En la provincia de Córdoba, los casinos están cerrados hace 429 días: desde el 13 de marzo del 2020 hasta hoy. En enero pasado abrieron las salas de tragamonedas, que están concesionadas a la empresa CET, del Grupo Roggio y Carusso, pero ninguno de los 619 empleados del área de casinos volvió a trabajar porque no fueron habilitados los juegos de paño, que son los que opera el Estado.
Al ser estatal, Lotería de Córdoba no recibió en el 2020 el ATP, el programa nacional para subsidiar hasta el 50 % del salario del sector privado.
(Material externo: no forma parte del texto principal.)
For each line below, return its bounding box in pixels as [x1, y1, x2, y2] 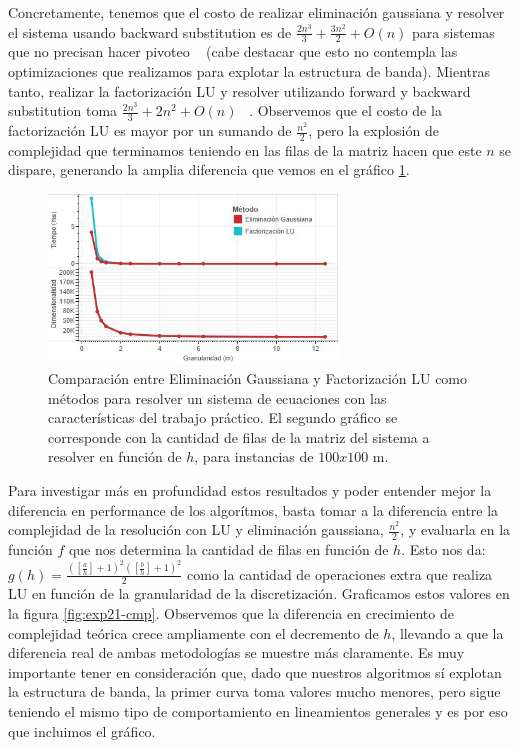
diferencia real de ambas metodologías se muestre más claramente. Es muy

Tampoco implementó algo parecido al recorte del 25 % del salario para el personal suspendido, como pasó en todo el sector privado bajo el paraguas del artículo 223 bis de la Ley de Contrato de Trabajo.
Tampoco puso en marcha un programa de retiros voluntarios para achicar la planta de empleados, como hicieron Epec, el municipio de Córdoba, la Legislatura y hasta algunas áreas del Ejecutivo provincial.
Voceros de la entidad reguladora confirmaron al diario cordobés La Voz que los salarios se pagaron “normalmente y sin reducciones” y que no está previsto por el momento ofrecer la pasividad anticipada. Es más, los números indican que el Estado no sólo no recortó, sino que también mejoró los sueldos. En marzo del 2020, cuando inició la pandemia, los empleados de casino percibían en bruto 61 020 pesos, según los datos de los aportantes que releva la Caja de Jubilaciones. En marzo de este año, el salario promedio pasó a 80 964 pesos.
Los casinos entonces pasaron a un estado de “latencia”: están ahí, sin que el Ejecutivo o las propias autoridades de Lotería hagan algo para aminorar las pérdidas.